# Brief:
Find the lines in the records that carry the word "helm". Copy each one.

BEGIN Exercise inputs

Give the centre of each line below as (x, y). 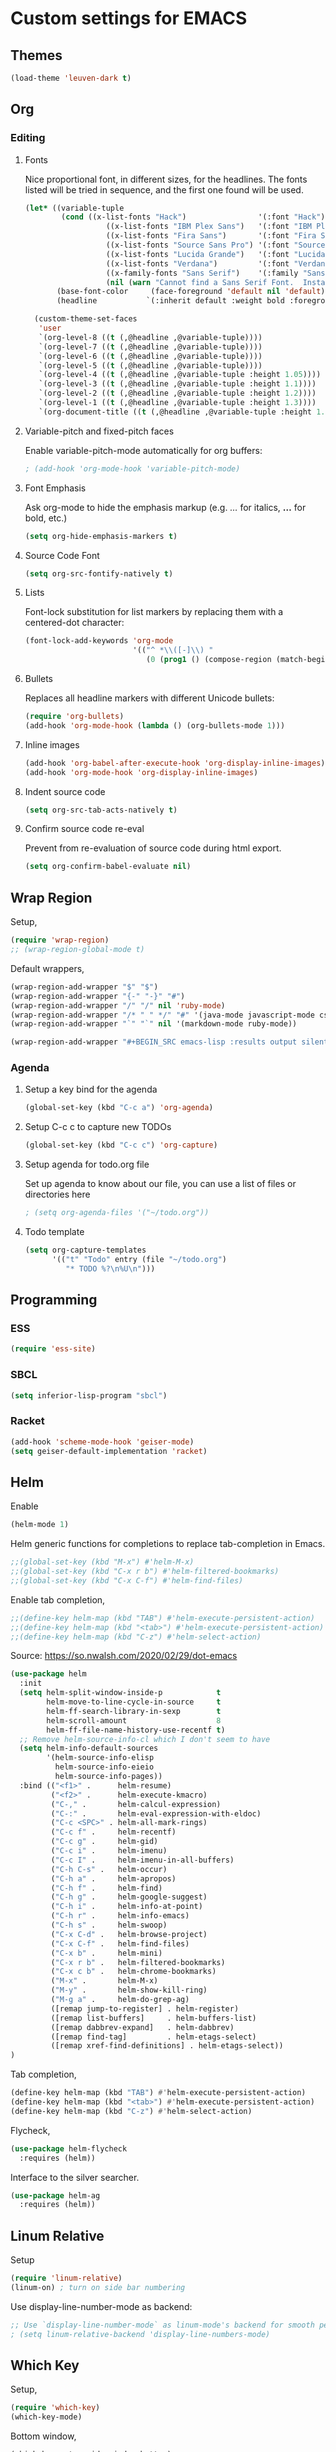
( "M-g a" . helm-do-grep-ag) (120, 2000)
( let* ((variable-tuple (74, 208)
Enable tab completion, (58, 1599)
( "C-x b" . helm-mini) (106, 1953)
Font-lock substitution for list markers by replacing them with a (154, 612)
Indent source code (65, 791)
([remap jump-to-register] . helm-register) (145, 2008)
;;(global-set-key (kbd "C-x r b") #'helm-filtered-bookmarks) (145, 1572)

END Exercise inputs

# Solution to the problem:
( "M-g a" . helm-do-grep-ag) (120, 2000)
( "C-x b" . helm-mini) (106, 1953)
([remap jump-to-register] . helm-register) (145, 2008)
;;(global-set-key (kbd "C-x r b") #'helm-filtered-bookmarks) (145, 1572)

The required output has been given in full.